A Java project to find/match words from a set of predefined words.

Primary LanguageJava

Assessment

Author Details:
Name: Shivakumar Suresh

Task

Task 1: Description: Write a program that reads a file and finds matches against a predefined set of words. There can be up to 10K entries in the list of predefined words.

Requirement details:

  • Input file is a plain text (ascii) file, every record separated by a new line.
  • For this exercise, assume English words only
  • The file size can be up to 20 MB
  • The predefined words are defined in a text file, every word separated by a newline. Use a sample file of your choice for the set of predefined keywords for the exercise.

Solution:

The solution provided in this project makes use of the Trie data structure. Here, I have used the Trie data structure to store the predefined words; doing this will allow efficient search.

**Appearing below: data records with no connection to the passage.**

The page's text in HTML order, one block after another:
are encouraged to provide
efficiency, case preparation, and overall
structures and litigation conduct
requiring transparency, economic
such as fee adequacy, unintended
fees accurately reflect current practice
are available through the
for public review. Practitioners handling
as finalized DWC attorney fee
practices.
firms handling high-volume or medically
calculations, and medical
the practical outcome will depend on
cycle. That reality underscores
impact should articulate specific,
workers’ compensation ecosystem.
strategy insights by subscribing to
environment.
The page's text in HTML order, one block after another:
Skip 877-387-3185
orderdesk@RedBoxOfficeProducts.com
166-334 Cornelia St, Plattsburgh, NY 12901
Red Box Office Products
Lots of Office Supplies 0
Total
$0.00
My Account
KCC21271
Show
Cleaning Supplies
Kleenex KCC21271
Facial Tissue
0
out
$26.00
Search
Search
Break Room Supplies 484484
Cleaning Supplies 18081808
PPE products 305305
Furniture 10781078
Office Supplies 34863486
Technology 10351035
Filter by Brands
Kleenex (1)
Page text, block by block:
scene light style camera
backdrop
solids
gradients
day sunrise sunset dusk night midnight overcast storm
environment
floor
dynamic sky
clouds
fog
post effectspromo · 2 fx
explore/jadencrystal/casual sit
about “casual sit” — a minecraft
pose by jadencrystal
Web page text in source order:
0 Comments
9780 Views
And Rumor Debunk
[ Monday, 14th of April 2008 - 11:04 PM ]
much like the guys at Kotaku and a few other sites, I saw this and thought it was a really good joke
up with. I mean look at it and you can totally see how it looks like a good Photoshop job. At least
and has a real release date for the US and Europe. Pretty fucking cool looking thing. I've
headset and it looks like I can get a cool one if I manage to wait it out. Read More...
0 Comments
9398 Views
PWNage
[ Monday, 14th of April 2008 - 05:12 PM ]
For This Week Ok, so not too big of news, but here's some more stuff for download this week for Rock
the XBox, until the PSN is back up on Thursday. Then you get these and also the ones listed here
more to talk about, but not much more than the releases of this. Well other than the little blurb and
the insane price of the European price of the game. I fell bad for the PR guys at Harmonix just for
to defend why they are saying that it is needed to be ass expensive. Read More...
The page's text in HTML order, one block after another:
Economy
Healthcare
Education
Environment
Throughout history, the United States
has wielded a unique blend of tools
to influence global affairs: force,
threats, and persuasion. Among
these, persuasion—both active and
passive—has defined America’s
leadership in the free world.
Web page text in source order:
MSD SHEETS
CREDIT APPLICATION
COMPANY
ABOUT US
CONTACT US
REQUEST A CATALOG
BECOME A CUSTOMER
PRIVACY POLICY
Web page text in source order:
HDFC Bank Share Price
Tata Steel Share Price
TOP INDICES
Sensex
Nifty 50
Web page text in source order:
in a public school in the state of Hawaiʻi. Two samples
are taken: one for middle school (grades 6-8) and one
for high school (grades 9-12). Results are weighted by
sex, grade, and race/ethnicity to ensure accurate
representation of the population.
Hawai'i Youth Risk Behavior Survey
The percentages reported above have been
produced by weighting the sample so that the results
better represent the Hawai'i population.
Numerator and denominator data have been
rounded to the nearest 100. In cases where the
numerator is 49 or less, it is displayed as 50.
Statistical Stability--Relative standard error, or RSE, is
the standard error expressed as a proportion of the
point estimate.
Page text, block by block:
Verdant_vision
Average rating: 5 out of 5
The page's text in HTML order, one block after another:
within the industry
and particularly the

In this project I have incorporated SOLID principles to implement the solution.

Note: This is a Maven project, so to run load it as Maven project.

  • The code is present in the package
src/main/java/com/company/assessment
  • The Core logic is present in the package
src/main/java/com/comapny/assessment/wordfinder
  • I have also created test cases using Junit for the same under the folder
src/test/java/com/company/assessment

Space and Time complexity:

Time Complexity:

  • The time Complexity of predefined words Trie creation is O(n*l)
    where,
    n = number of words present in the predefined words file.
    l = average word size in the predefined word file.
    This is because the average insertion cost is O(l) over n words.

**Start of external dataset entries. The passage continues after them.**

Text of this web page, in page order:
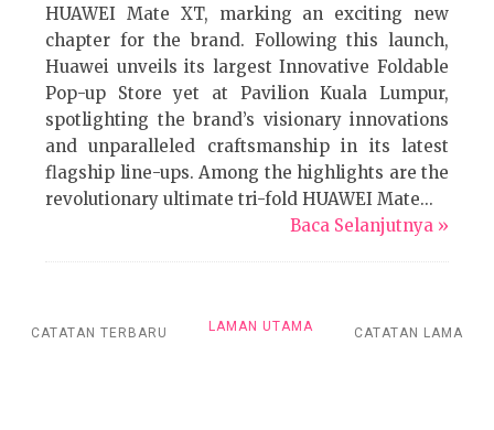
HUAWEI Mate XT, marking an exciting new
chapter for the brand. Following this launch,
Huawei unveils its largest Innovative Foldable
Pop-up Store yet at Pavilion Kuala Lumpur,
spotlighting the brand’s visionary innovations
and unparalleled craftsmanship in its latest
flagship line-ups. Among the highlights are the
revolutionary ultimate tri-fold HUAWEI Mate...
Baca Selanjutnya »
CATATAN TERBARU CATATAN LAMA
LAMAN UTAMA
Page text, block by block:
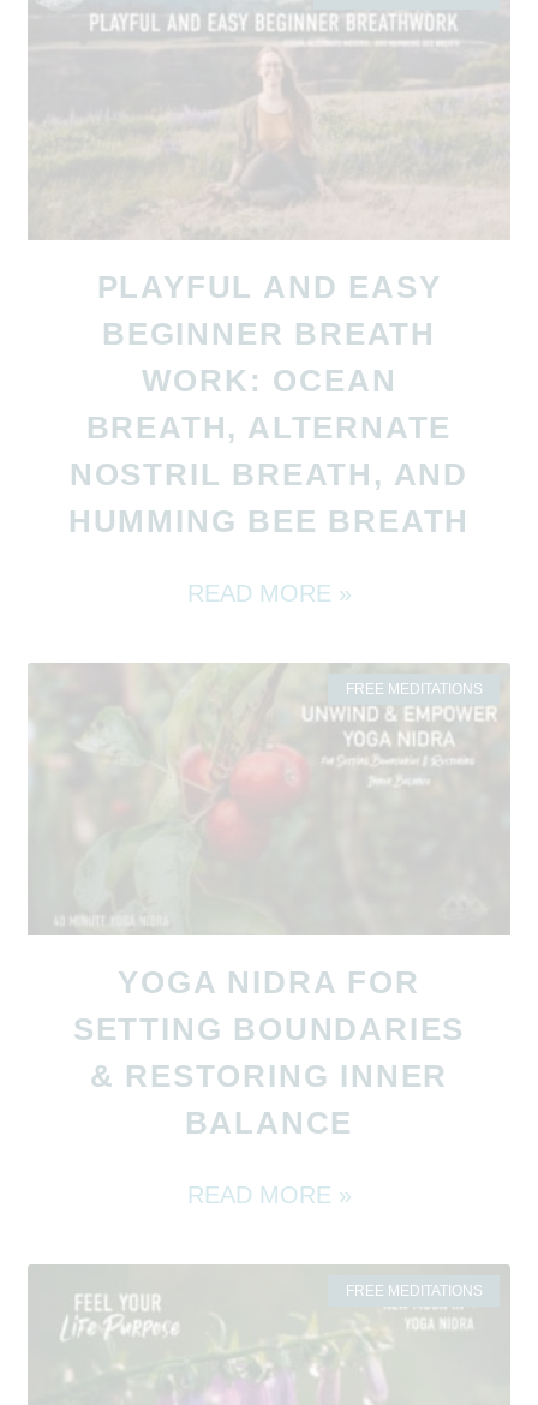
PLAYFUL AND EASY
BEGINNER BREATH
WORK: OCEAN
BREATH, ALTERNATE
NOSTRIL BREATH, AND
HUMMING BEE BREATH
READ MORE »
FREE MEDITATIONS
YOGA NIDRA FOR
SETTING BOUNDARIES
& RESTORING INNER
BALANCE
READ MORE »
FREE MEDITATIONS

  • The time Complexity of matching input words is O(m*k)
    where,
    m = number of words present in the input file.
    k = average word size in the input file.
    This is because the average cost of the search is O(k) over m words.

The total time complexity of reading predefined words and searching for input words is

O(n*l + m*k)

Space Complexity:

we need to store only the predefined words, so, The worst/Average time complexity will be:

O(n*l)

Usage:

The Main class shows the usage of implementation of this project.

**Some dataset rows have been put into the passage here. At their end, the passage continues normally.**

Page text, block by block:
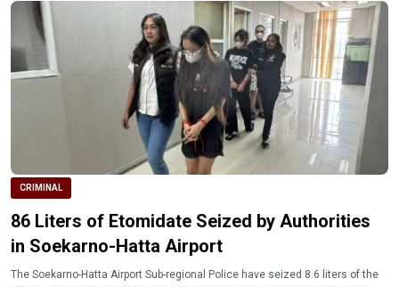
CRIMINAL
86 Liters of Etomidate Seized by Authorities
in Soekarno-Hatta Airport
The Soekarno-Hatta Airport Sub-regional Police have seized 8.6 liters of the
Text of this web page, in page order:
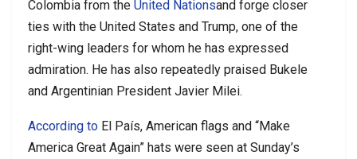
Colombia from the United Nationsand forge closer
ties with the United States and Trump, one of the
right-wing leaders for whom he has expressed
admiration. He has also repeatedly praised Bukele
and Argentinian President Javier Milei.
According to El País, American flags and “Make
America Great Again” hats were seen at Sunday’s
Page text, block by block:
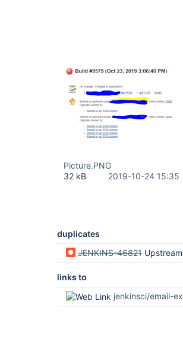
Picture.PNG
32 kB
2019-10-24 15:35
duplicates
JENKINS-46821 Upstream
links to
jenkinsci/email-
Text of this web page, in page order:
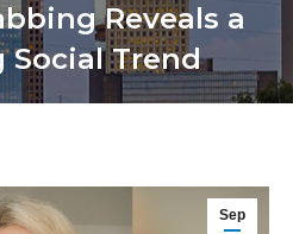
Reveals a
Trend
You are here:
Sep
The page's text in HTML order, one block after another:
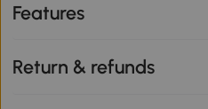
Features
Return & refunds
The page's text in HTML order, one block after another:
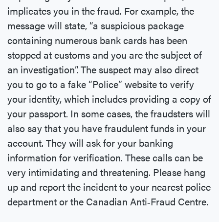
implicates you in the fraud. For example, the
message will state, “a suspicious package
containing numerous bank cards has been
stopped at customs and you are the subject of
an investigation”. The suspect may also direct
you to go to a fake “Police” website to verify
your identity, which includes providing a copy of
your passport. In some cases, the fraudsters will
also say that you have fraudulent funds in your
account. They will ask for your banking
information for verification. These calls can be
very intimidating and threatening. Please hang
up and report the incident to your nearest police
department or the Canadian Anti‐Fraud Centre.
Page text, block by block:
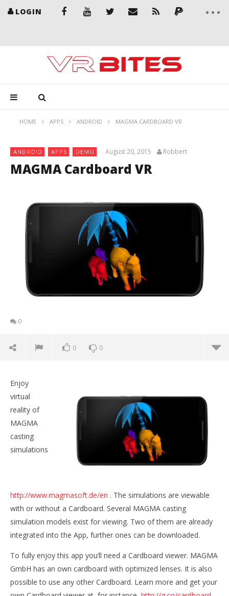
LOGIN
HOME APPS ANDROID MAGMA CARDBOARD VR
ANDROID APPS DEMO August 20, 2015 Robbert
MAGMA Cardboard VR
0
0 0
MAGMA Cardboard VR
August
2015
Enjoy
virtual
reality of
MAGMA
casting
simulations
http://www.magmasoft.de/en . The simulations are viewable
with or without a Cardboard. Several MAGMA casting
simulation models exist for viewing. Two of them are already
integrated into the App, further ones can be downloaded.
To fully enjoy this app you’ll need a Cardboard viewer. MAGMA
GmbH has an own cardboard with optimized lenses. It is also
possible to use any other Cardboard. Learn more and get your
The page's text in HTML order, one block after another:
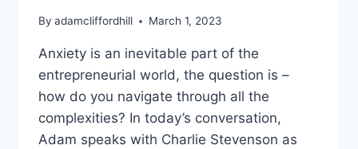
By adamcliffordhill March 1, 2023
Anxiety is an inevitable part of the
entrepreneurial world, the question is –
how do you navigate through all the
complexities? In today’s conversation,
Adam speaks with Charlie Stevenson as

src/main/java/com/company/assessment/Main.java

I have created a sample of input and predefined word files in the resources directory

src/main/resources
  • predefinedWords.txt : predefined words file.
  • sampleInput.txt : input words file.

The usage of the code will be like :

import wordfinder.com.company.assessment.WordMatcher;
import utils.wordfinder.com.company.assessment.StandardTrie;
import utils.wordfinder.com.company.assessment.Trie;
import utils.wordfinder.com.company.assessment.TrieWordLoader;


String predefinedWords =  "src/main/resources/predefinedWords.txt";
String inputFile =  "src/main/resources/sampleInput.txt";

//here, Trie is an Interface
Trie trie = new StandardTrie();
TrieWordLoader wordLoader = new TrieWordLoader(predefinedWords, trie);
WordMatcher wordMatcher = new WordMatcher(wordLoader);

String outputMatchedWords file = "op1.txt";
wordMatcher.matchWords(inputFile,outputMatchedWords);
System.out.println(wordMatcher.getMatchingWords(inputFile));

Note:

  • In this project, all File I/O operations will be performed line by line instead of reading the entire file and storing in memory. As a result, it will not cause any memory issues when a large number of words are present in the input file.

  • Here, I'm storing only predefined words; based on requirements, the maximum value it can have is 10K Assuming the average word length is 10, this project consumes a maximum of around 100KB of memory usage.